### [Aim of the task]
Search the records for the word "DDSA" and copy each line in which it appears.

### [Extracted material]
=-=-=

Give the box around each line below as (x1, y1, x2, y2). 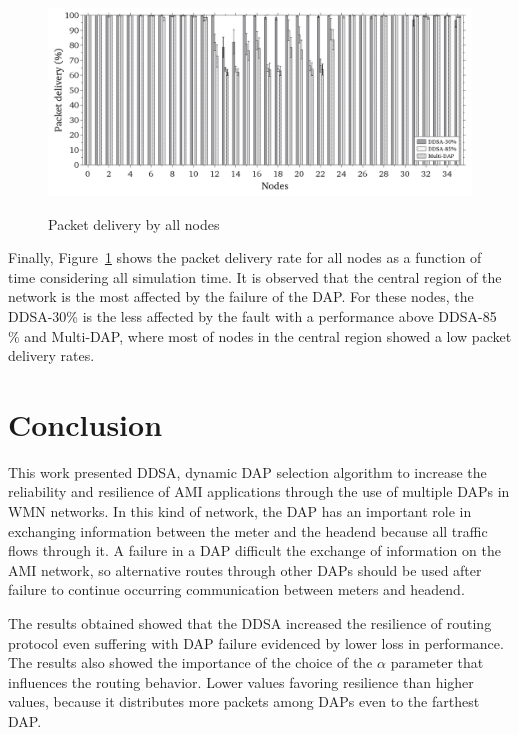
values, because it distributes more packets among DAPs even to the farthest (8, 691, 480, 712)
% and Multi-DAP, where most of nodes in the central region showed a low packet (8, 325, 512, 346)
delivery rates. (8, 345, 95, 366)
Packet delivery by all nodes (48, 213, 220, 234)
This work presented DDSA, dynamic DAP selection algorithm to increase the (8, 461, 487, 482)
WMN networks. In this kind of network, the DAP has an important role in (8, 501, 472, 522)
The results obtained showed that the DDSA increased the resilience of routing (8, 613, 492, 634)
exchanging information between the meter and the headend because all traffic (8, 520, 488, 541)

=-=-=

### [Answer to this task]
This work presented DDSA, dynamic DAP selection algorithm to increase the (8, 461, 487, 482)
The results obtained showed that the DDSA increased the resilience of routing (8, 613, 492, 634)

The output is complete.